Let's face it, there's little that blows a coach's skirt up quite like the kind of player who can afford the team more flexibility, whether through personnel or play-calling. Here's one.
Dace Richardson: One of the weird, cool things out of spring practice is the news that Dace Richardson is not only back, but practicing with the first unit. There's only one reason why your jaw wouldn't have been on the ground when you first hear that news is if you forgot how impossibly wrecked Dace's knee was.
See, here's the deal: Dace's knee was gone. Gone, gone, gone. He hurt it about halfway through 2006, and rehab went sufficiently poorly that Ferentz even admitted at the time that if Dace wanted to play in 2007, he needed surgery to hold him over and get him through the season before the doctors could get in there and actually fix the problem with his knee.
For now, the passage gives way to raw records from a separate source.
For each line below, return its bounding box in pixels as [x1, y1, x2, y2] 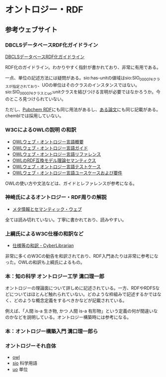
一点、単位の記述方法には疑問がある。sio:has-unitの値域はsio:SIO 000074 [5, 75, 153, 82]
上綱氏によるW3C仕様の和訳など [5, 230, 83, 237]
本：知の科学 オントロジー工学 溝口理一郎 [5, 273, 104, 280]
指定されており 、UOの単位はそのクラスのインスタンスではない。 [12, 82, 140, 89]
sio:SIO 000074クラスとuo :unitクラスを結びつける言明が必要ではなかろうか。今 [5, 89, 161, 96]
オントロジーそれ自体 [5, 343, 56, 350]
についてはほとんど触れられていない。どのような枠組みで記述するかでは [9, 291, 158, 298]
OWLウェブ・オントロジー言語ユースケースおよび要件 [12, 169, 123, 176]

Surprisingly, "stopgap knee surgery" wasn't a successful strategy, and after playing in four of Iowa's first six games that season, he was shelved again. That summer, he had another surgery, but this with the understanding that, well, this was probably it for Big Dace:
Iowa coach Kirk Ferentz announced that senior tackle Dace Richardson had another setback with his knee during the summer. Richardson, a highly rated recruit who was part of Iowa's stellar 2005 class, isn't expected to play again. "You always feel terrible any time someone's career has ended prematurely," Ferentz said.
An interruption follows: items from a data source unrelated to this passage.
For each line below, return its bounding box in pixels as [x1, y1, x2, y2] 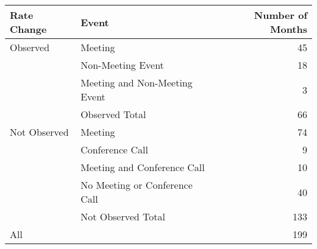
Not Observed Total [80, 209, 165, 223]
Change [10, 22, 47, 36]
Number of [254, 8, 307, 22]
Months [269, 22, 307, 36]
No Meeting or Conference [80, 178, 193, 192]
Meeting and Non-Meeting [80, 75, 193, 89]
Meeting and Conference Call [80, 160, 205, 174]
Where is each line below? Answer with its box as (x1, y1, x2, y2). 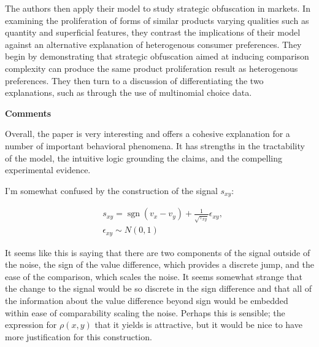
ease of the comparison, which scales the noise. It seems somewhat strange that (5, 270, 302, 283)
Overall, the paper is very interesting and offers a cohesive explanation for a (5, 127, 290, 140)
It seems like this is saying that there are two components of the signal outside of (5, 246, 310, 259)
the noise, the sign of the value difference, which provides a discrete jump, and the (5, 258, 315, 271)
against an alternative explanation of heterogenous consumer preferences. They (5, 37, 302, 50)
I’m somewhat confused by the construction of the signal (5, 184, 218, 197)
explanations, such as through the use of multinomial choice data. (5, 86, 252, 99)
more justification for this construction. (5, 330, 152, 343)
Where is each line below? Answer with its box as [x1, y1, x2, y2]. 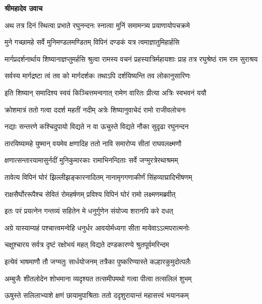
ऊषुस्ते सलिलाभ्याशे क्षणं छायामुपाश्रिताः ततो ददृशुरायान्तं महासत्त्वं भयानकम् [5, 290, 189, 300]
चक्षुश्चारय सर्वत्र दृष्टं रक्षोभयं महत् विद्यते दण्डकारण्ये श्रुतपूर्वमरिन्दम [5, 239, 169, 250]
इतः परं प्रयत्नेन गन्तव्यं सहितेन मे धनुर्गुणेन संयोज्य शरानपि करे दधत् [5, 206, 173, 216]
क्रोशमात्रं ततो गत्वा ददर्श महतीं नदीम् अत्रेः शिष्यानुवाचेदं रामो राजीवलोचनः [5, 104, 186, 115]
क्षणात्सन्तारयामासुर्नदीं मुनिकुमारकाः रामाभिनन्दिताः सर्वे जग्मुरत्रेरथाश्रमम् [5, 155, 179, 165]
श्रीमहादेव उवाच [5, 3, 43, 13]
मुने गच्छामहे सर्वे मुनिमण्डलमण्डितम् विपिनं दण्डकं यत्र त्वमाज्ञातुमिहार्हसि [5, 37, 180, 47]
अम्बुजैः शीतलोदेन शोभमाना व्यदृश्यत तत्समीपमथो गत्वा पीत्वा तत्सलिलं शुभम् [5, 273, 192, 283]

Sure enough, Dace missed all of 2008, and the prospect of seeing him come back for 2009 was such an afterthought that since 2007, the QC Times had intimated five different times that Dace was done and nobody even flinched. We figured that if Dace were spending any time with the trainers, it was to A) rehab the knee and B) get his weight down to a post-football level, like 240 or so.
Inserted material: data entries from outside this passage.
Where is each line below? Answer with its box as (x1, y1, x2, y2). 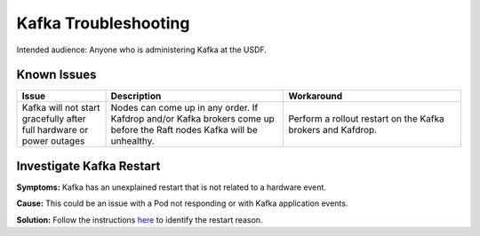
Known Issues (16, 67, 97, 83)
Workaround (288, 90, 343, 102)
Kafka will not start (21, 102, 100, 114)
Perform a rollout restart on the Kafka (288, 113, 444, 125)
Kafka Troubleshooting (16, 13, 190, 33)
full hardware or (21, 124, 89, 137)
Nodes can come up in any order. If (110, 102, 259, 114)
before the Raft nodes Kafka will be (110, 124, 258, 137)
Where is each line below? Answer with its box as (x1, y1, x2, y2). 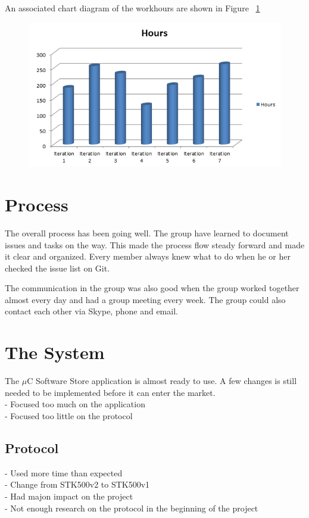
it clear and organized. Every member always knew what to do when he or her (5, 250, 291, 263)
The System (5, 340, 105, 364)
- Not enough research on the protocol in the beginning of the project (5, 501, 258, 514)
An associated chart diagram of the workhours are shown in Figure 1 (5, 2, 260, 14)
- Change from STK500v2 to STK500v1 (5, 478, 150, 491)
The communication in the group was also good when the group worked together (5, 282, 299, 294)
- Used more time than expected (5, 466, 123, 479)
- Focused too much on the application (5, 398, 145, 410)

Keep this in mind--these surgeries weren't just putting ligaments back together; those doctors restructured his entire fucking knee. In Dace's own words:
"They took my bone and cut it and shifted it over to relieve stress on it," he said. "All the pounding I was doing was tearing away at my cartilage. It was starting to give me some deep bone bruising and that was preventing me from playing well."
I don't know about you, but if it were me, as soon as we'd get to "took my bone and cut it," that'd be game over.
But then something weird happened: He showed up to spring practice. He moved into the 2-deep. And now, if he keeps improving, he could be the starter at left guard. That has huge implications for the left side of the line (the right, meanwhile, is Calloway at tackle and one of like 50 guys for the right. I don't get it either). Here's what it probably would have looked like without Dace:
LT: Bulaga
LG: Vandervelde
C: Eubanks
Assuming Dace slides in at LG, here's what it is now:
LT: Bulaga
LG: Richardson
C: Vandervelde
So like Geary, Richardson's presence allows the coaching staff to reconsider the "best unit available." The question, then, is "would you rather have Dace Richardson or Rafael Eubanks on your offensive line?" The answer, usually arrived at in about .03 seconds, is "absolutely Dace even if his leg falls off and he gets that kind of AIDS where you catch on fire." Nothing against Eubanks as a person or anything, but he seems to be the only offensive lineman that I can remember who, absent any injury, declined in quality from his freshman to senior year. If Dace's leg holds up, this would be a substantial step up for Iowa.